Data to process.
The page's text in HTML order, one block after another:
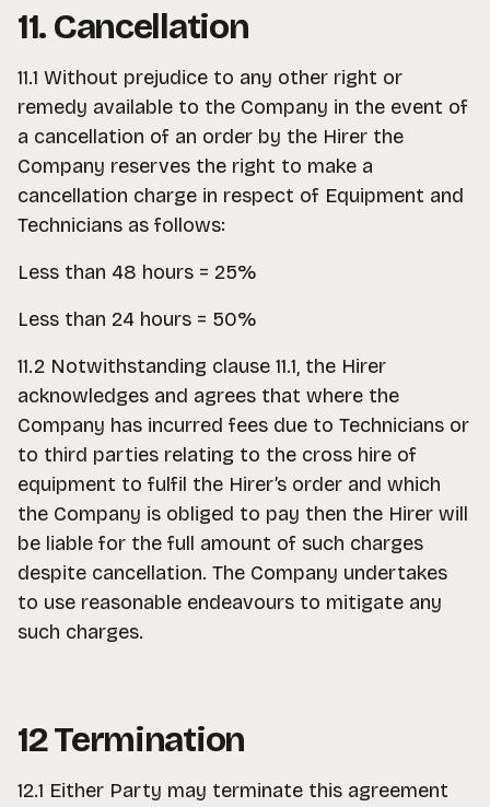
11. Cancellation
11.1 Without prejudice to any other right or
remedy available to the Company in the event of
a cancellation of an order by the Hirer the
Company reserves the right to make a
cancellation charge in respect of Equipment and
Technicians as follows:
Less than 48 hours = 25%
Less than 24 hours = 50%
11.2 Notwithstanding clause 11.1, the Hirer
acknowledges and agrees that where the
Company has incurred fees due to Technicians or
to third parties relating to the cross hire of
equipment to fulfil the Hirer’s order and which
the Company is obliged to pay then the Hirer will
be liable for the full amount of such charges
despite cancellation. The Company undertakes
to use reasonable endeavours to mitigate any
such charges.
12 Termination
12.1 Either Party may terminate this agreement
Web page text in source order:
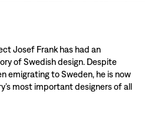
Josef Frank has had an
of Swedish design. Despite
emigrating to Sweden, he is now
most important designers of all
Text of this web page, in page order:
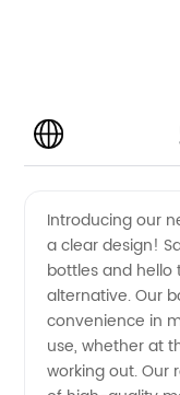
Introducing our
a clear design!
bottles and
alternative. Our
convenience in
use, whether at
working out. Our
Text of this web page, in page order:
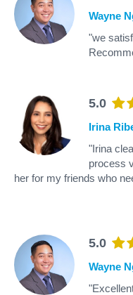
Wayne
"we
5.0
Irina
"Irina
process
her for my friends who
5.0
Wayne
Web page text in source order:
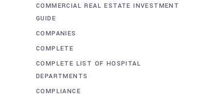
COMMERCIAL REAL ESTATE INVESTMENT
GUIDE
COMPANIES
COMPLETE
COMPLETE LIST OF HOSPITAL
DEPARTMENTS
COMPLIANCE
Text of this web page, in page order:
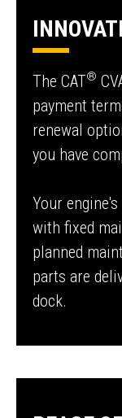
The CAT®
payment
renewal
you have
Your
with fixed
planned
parts are
dock.
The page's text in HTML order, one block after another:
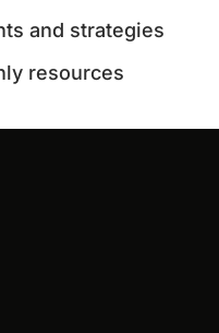
and strategies
resources
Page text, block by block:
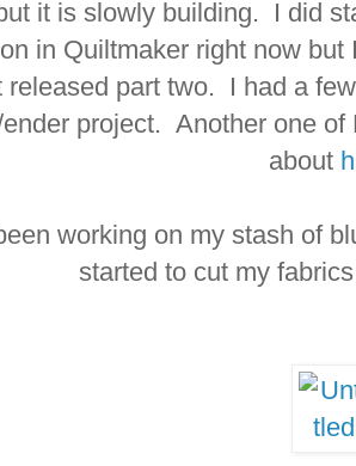
it is slowly building. I did
in Quiltmaker right now
released part two. I had a
project. Another one
about
working on my stash of
started to cut my
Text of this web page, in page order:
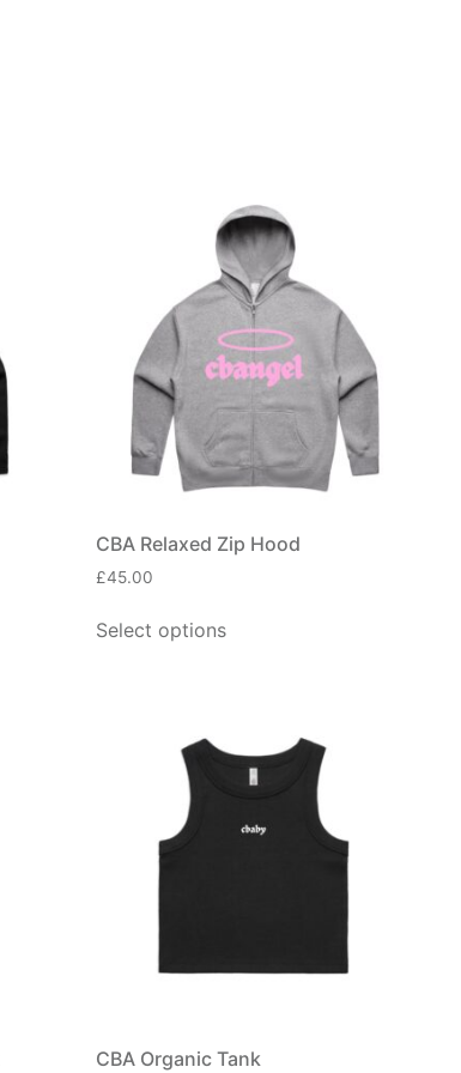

About this task. Exact copies of all the entries are needed; output them without the pictures.

Exercise output.
The page's text in HTML order, one block after another:
11. Cancellation
11.1 Without prejudice to any other right or
remedy available to the Company in the event of
a cancellation of an order by the Hirer the
Company reserves the right to make a
cancellation charge in respect of Equipment and
Technicians as follows:
Less than 48 hours = 25%
Less than 24 hours = 50%
11.2 Notwithstanding clause 11.1, the Hirer
acknowledges and agrees that where the
Company has incurred fees due to Technicians or
to third parties relating to the cross hire of
equipment to fulfil the Hirer’s order and which
the Company is obliged to pay then the Hirer will
be liable for the full amount of such charges
despite cancellation. The Company undertakes
to use reasonable endeavours to mitigate any
such charges.
12 Termination
12.1 Either Party may terminate this agreement
Web page text in source order:
Josef Frank has had an
of Swedish design. Despite
emigrating to Sweden, he is now
most important designers of all
Text of this web page, in page order:
Introducing our
a clear design!
bottles and
alternative. Our
convenience in
use, whether at
working out. Our
Text of this web page, in page order:
Wayne
"we
5.0
Irina
"Irina
process
her for my friends who
5.0
Wayne
Web page text in source order:
COMMERCIAL REAL ESTATE INVESTMENT
GUIDE
COMPANIES
COMPLETE
COMPLETE LIST OF HOSPITAL
DEPARTMENTS
COMPLIANCE
Text of this web page, in page order:
The CAT®
payment
renewal
you have
Your
with fixed
planned
parts are
dock.
The page's text in HTML order, one block after another:
and strategies
resources
Page text, block by block:
it is slowly building. I did
in Quiltmaker right now
released part two. I had a
project. Another one
about
working on my stash of
started to cut my
Text of this web page, in page order:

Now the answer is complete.